PUC-Rio

Jornal/Revista: O Estado de S. Paulo
Data de Publicação: 11/01/2010
Autor/Repórter: Patrícia Villalba

LEAR REINA NO CENTRÃO DA NOVA NOVELA DAS 7

Em Tempos Modernos, Bosco Brasil se inspira em tragédia para fazer comédia

Um Rei Lear charmoso, ético e de notável veia cômica passeia pelo centro de São Paulo como se fosse um homem comum. Não é. É Leal, personagem de Antônio Fagundes em Tempos Modernos, novela das 7 que estreia hoje na Globo, para substituir o sucesso Caras & Bocas, de Walcyr Carrasco.

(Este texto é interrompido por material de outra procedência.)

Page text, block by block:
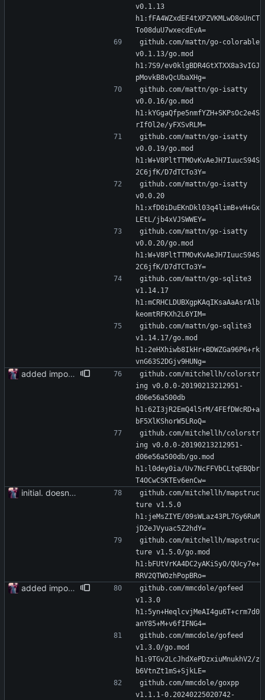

A ligação da novela com o teatro é mais do que evidente, a começar pela própria referência à tragédia de Shakespeare e a um elenco repleto de nomes conhecidos dos palcos paulistanos, encabeçado por Fagundes e que traz ainda Jairo Mattos, Fernando Medeiros e Guilherme Weber, entre outros. Nada disso é coincidência, considerando que a trama marca a estreia do dramaturgo Bosco Brasil como autor titular em novelas, depois de mais de 18 anos atuando como colaborador de Walter Jorge Durst, Silvio de Abreu e Maria Adelaide Amaral. "Sinto como se tivesse cursado o colegial com o Durst, a faculdade com Silvio de Abreu e, agora, o mestrado com o Aguinaldo Silva", brinca ele, em entrevista ao Estado, citando o autor que supervisiona seu texto em Tempos Modernos. "Eu mesmo pedi um supervisor para a Globo, não queria embarcar nessa aventura sozinho. E foi bom, porque o Aguinaldo é um grande incentivador do projeto da novela."

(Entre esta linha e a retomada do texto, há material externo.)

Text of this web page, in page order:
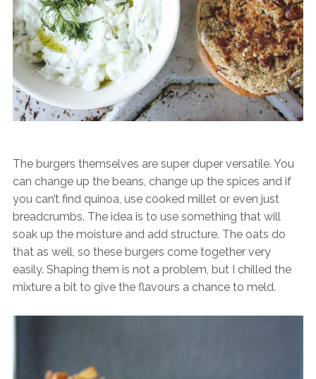
The burgers themselves are super duper versatile. You
can change up the beans, change up the spices and if
you can’t find quinoa, use cooked millet or even just
breadcrumbs. The idea is to use something that will
soak up the moisture and add structure. The oats do
that as well, so these burgers come together very
easily. Shaping them is not a problem, but I chilled the
mixture a bit to give the flavours a chance to meld.
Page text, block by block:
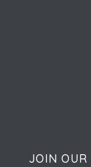
JOIN OUR

Autor premiado, Bosco chamou a atenção do público e da crítica desde a estreia como autor, em 1994, com a peça Budro, pela qual recebeu os prêmios Shell e Molière. Mas foi em 2001 que ele levou aos palcos seu maior sucesso, Novas Diretrizes em Tempos de Paz, com Dan Stulbach e Jairo Mattos, que depois seria substituído por Tony Ramos. O autor ganhou projeção também na cena paulistana quando fundou com um grupo de atores o Teatro de Câmara de São Paulo, na Praça Roosevelt, no final dos anos 90, uma tentativa de revitalizar, por meio da arte, o espaço público degradado.

Da experiência, ele tenta disseminar na novela a ideia de que o centro paulistano precisa de revitalização e que a arte é o melhor caminho - por isso, o telespectador vai ver na TV uma região colorida, alegre e fervilhante. E também dos tempos de administrador de teatro acredita ter conseguido a casca necessária para lidar com a pressão do ibope, que vai sofrer pela primeira vez a partir de hoje. "Você não faz ideia o que é ficar na porta do teatro esperando o público. Você sabe que a peça é boa, mas vai chegando as 21 horas e ninguém aparece. A frustração é enorme", compara.

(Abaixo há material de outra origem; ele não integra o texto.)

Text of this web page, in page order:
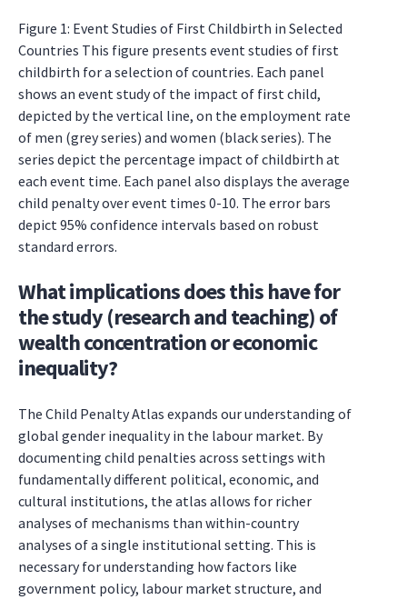
Figure 1: Event Studies of First Childbirth in Selected
Countries This figure presents event studies of first
childbirth for a selection of countries. Each panel
shows an event study of the impact of first child,
depicted by the vertical line, on the employment rate
of men (grey series) and women (black series). The
series depict the percentage impact of childbirth at
each event time. Each panel also displays the average
child penalty over event times 0-10. The error bars
depict 95% confidence intervals based on robust
standard errors.
What implications does this have for
the study (research and teaching) of
wealth concentration or economic
inequality?
The Child Penalty Atlas expands our understanding of
global gender inequality in the labour market. By
documenting child penalties across settings with
fundamentally different political, economic, and
cultural institutions, the atlas allows for richer
analyses of mechanisms than within-country
analyses of a single institutional setting. This is
necessary for understanding how factors like
government policy, labour market structure, and

- Você é conhecido como autor de teatro, especialmente em São Paulo. Como está fazendo a transição dessa linguagem para a televisão, agora que assina uma novela?

- Essa transição na verdade foi feita lentamente, porque estou completando 18 anos como colaborador de outros autores. Foi um trabalho que acompanhou grande parte da minha carreira no teatro. Mas não vou parar de escrever para o palco, continua sendo minha paixão e meu interesse. Só estou dando um tempinho. Quando estava como colaborador, me obrigava a escrever uma peça para não me afastar. Agora, acho que será mais difícil escrever alguma coisa paralela, mas é uma reflexão constante. Estou tentando incorporar elementos do teatro que eu acho que podem ser desenvolvidos na TV. Não sinto como se estivesse falando para um público diferente, mas como se estivesse aumentando meu público. Estou potencializando aquilo que gosto de fazer.

- A novela tem uma base em Rei Lear e ainda traz Antônio Fagundes, um nome forte dos palcos, como protagonista. Quais outros elementos de teatro aparecem na novela?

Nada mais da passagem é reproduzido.